- [WHAT THIS TASK INVOLVES]:
From the records below, output exactly the lines running from the line containing "DEMANDA DE LA (121, 150)" through the line containing "rango de segundos para (266, 216)", and no others.

___ DATA PROVIDED

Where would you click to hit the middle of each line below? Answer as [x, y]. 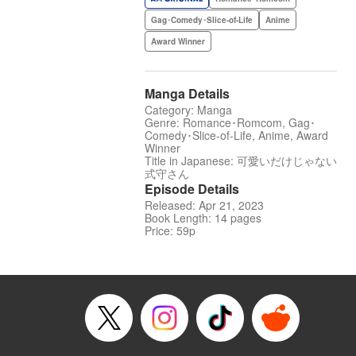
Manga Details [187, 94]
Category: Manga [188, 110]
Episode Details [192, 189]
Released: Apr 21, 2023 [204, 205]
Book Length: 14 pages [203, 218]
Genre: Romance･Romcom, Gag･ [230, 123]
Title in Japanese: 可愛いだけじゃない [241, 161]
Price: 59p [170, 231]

______
___ DATA PROVIDED

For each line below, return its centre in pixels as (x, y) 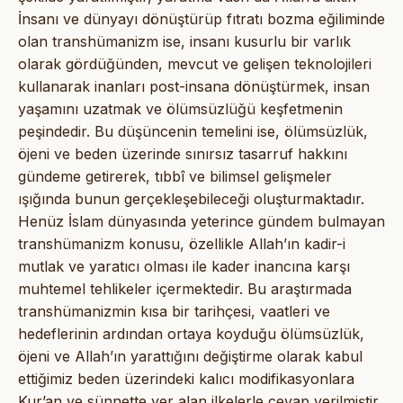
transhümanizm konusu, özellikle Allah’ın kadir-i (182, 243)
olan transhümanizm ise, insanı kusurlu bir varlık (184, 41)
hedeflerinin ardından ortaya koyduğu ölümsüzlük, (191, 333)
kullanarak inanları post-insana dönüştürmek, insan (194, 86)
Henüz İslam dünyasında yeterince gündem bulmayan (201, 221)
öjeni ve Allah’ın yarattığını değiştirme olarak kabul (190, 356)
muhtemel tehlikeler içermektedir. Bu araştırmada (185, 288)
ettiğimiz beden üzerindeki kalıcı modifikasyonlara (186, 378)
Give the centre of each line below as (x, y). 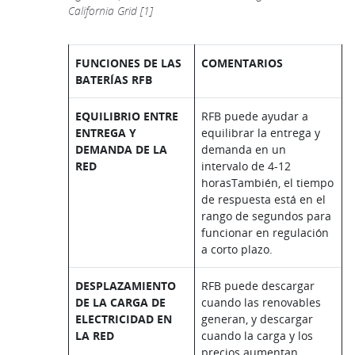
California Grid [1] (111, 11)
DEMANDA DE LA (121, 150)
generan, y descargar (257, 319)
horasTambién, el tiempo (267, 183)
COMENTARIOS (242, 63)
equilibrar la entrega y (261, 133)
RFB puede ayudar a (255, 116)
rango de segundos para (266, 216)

______
___ DATA PROVIDED

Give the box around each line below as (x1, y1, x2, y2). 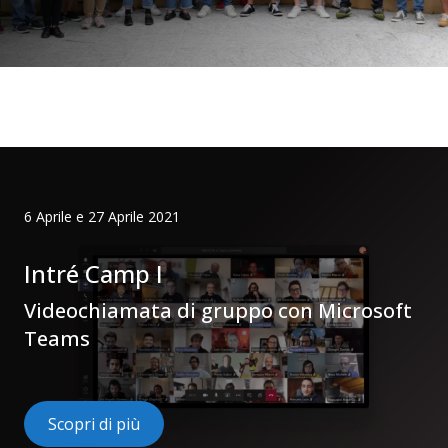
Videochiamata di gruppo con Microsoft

______

- [SOLUTION FOR THIS EXERCISE]:
DEMANDA DE LA (121, 150)
generan, y descargar (257, 319)
horasTambién, el tiempo (267, 183)
COMENTARIOS (242, 63)
equilibrar la entrega y (261, 133)
RFB puede ayudar a (255, 116)
rango de segundos para (266, 216)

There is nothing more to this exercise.